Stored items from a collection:
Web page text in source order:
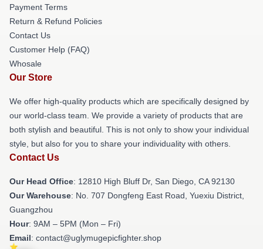
Payment Terms
Return & Refund Policies
Contact Us
Customer Help (FAQ)
Whosale
Our Store
We offer high-quality products which are specifically designed by
our world-class team. We provide a variety of products that are
both stylish and beautiful. This is not only to show your individual
style, but also for you to share your individuality with others.
Contact Us
Our Head Office: 12810 High Bluff Dr, San Diego, CA 92130
Our Warehouse: No. 707 Dongfeng East Road, Yuexiu District,
Guangzhou
Hour: 9AM – 5PM (Mon – Fri)
Email: contact@uglymugepicfighter.shop
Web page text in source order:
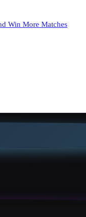
Win More Matches
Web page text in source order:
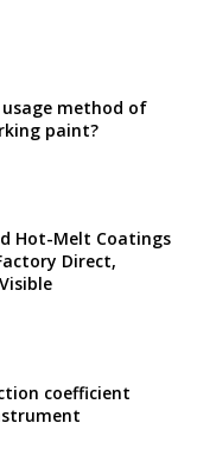
method of
paint?
Hot-Melt Coatings
Direct,
coefficient
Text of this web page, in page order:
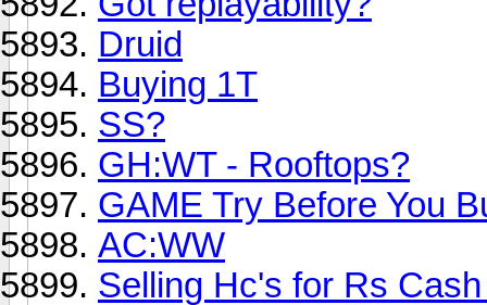
Druid
Buying 1T
SS?
GH:WT - Rooftops?
GAME Try Before You
AC:WW
Selling Hc's for Rs
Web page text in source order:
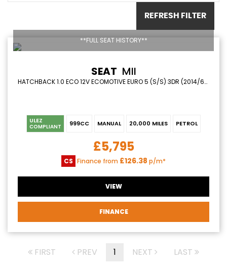
REFRESH FILTER
**FULL SEAT HISTORY**
SEAT MII
HATCHBACK 1.0 ECO 12V ECOMOTIVE EURO 5 (S/S) 3DR (2014/64)
ULEZ
COMPLIANT 999CC MANUAL 20,000 MILES PETROL
£5,795
CS Finance from £126.38 p/m*
VIEW
FINANCE
FIRST PREV 1 NEXT LAST
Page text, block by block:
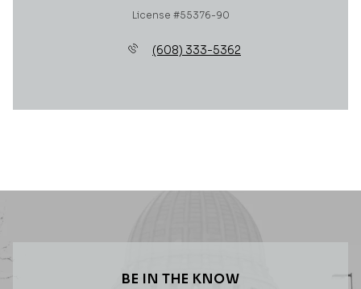
License #55376-90
(608) 333-5362
BE IN THE KNOW
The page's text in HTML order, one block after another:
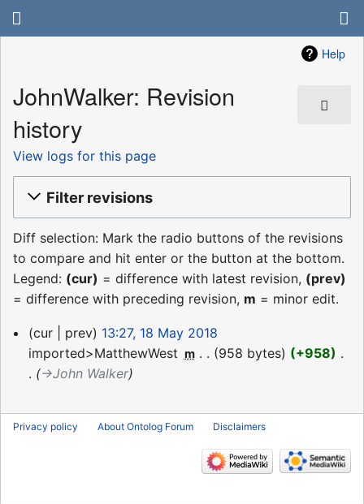
Help
JohnWalker: Revision
history
View logs for this page
Filter revisions
Diff selection: Mark the radio buttons of the revisions
to compare and hit enter or the button at the bottom.
Legend: (cur) = difference with latest revision, (prev)
= difference with preceding revision, m = minor edit.
18
May
2018
cur prev
13:27, 18 May 2018
imported>MatthewWest m 958 bytes +958
→‎John Walker
Privacy policy About Ontolog Forum Disclaimers
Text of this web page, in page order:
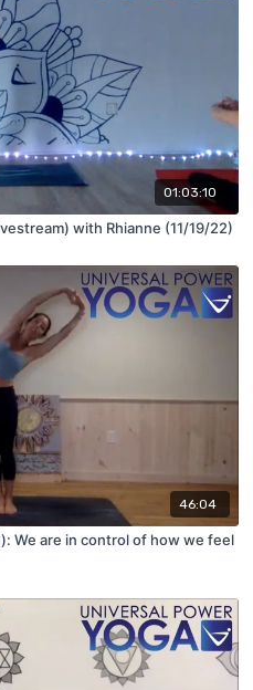
01:03:10
with Rhianne (11/19/22)
46:04
We are in control of how we feel
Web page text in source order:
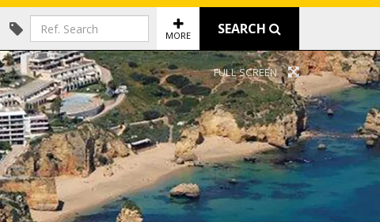
MORE SEARCH
FULL SCREEN
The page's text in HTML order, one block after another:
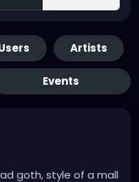
Artists
Events
goth, style of a mall
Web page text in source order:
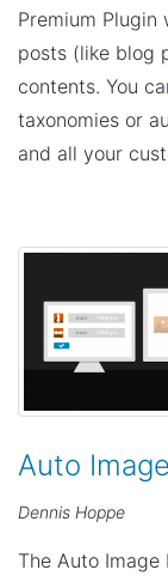
Premium
posts (like blog
contents. You
taxonomies or
and all your
Auto
Dennis Hoppe
The Auto Image
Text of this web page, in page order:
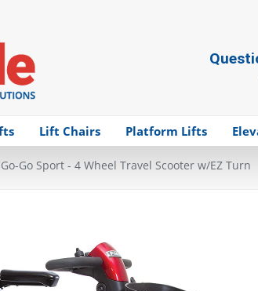
Lift Chairs Platform Lifts
Go Sport - 4 Wheel Travel Scooter w/EZ Turn

■ Work required
Return all records verbatim and drop the pictures.

■ Response below
Web page text in source order:
Payment Terms
Return & Refund Policies
Contact Us
Customer Help (FAQ)
Whosale
Our Store
We offer high-quality products which are specifically designed by
our world-class team. We provide a variety of products that are
both stylish and beautiful. This is not only to show your individual
style, but also for you to share your individuality with others.
Contact Us
Our Head Office: 12810 High Bluff Dr, San Diego, CA 92130
Our Warehouse: No. 707 Dongfeng East Road, Yuexiu District,
Guangzhou
Hour: 9AM – 5PM (Mon – Fri)
Email: contact@uglymugepicfighter.shop
Web page text in source order:
Win More Matches
Web page text in source order:
method of
paint?
Hot-Melt Coatings
Direct,
coefficient
Text of this web page, in page order:
Druid
Buying 1T
SS?
GH:WT - Rooftops?
GAME Try Before You
AC:WW
Selling Hc's for Rs
Web page text in source order:
REFRESH FILTER
**FULL SEAT HISTORY**
SEAT MII
HATCHBACK 1.0 ECO 12V ECOMOTIVE EURO 5 (S/S) 3DR (2014/64)
ULEZ
COMPLIANT 999CC MANUAL 20,000 MILES PETROL
£5,795
CS Finance from £126.38 p/m*
VIEW
FINANCE
FIRST PREV 1 NEXT LAST
Page text, block by block:
License #55376-90
(608) 333-5362
BE IN THE KNOW
The page's text in HTML order, one block after another:
Help
JohnWalker: Revision
history
View logs for this page
Filter revisions
Diff selection: Mark the radio buttons of the revisions
to compare and hit enter or the button at the bottom.
Legend: (cur) = difference with latest revision, (prev)
= difference with preceding revision, m = minor edit.
18
May
2018
cur prev
13:27, 18 May 2018
imported>MatthewWest m 958 bytes +958
→‎John Walker
Privacy policy About Ontolog Forum Disclaimers
Text of this web page, in page order:
01:03:10
with Rhianne (11/19/22)
46:04
We are in control of how we feel
Web page text in source order:
MORE SEARCH
FULL SCREEN
The page's text in HTML order, one block after another:
Artists
Events
goth, style of a mall
Web page text in source order:
Premium
posts (like blog
contents. You
taxonomies or
and all your
Auto
Dennis Hoppe
The Auto Image
Text of this web page, in page order:
Lift Chairs Platform Lifts
Go Sport - 4 Wheel Travel Scooter w/EZ Turn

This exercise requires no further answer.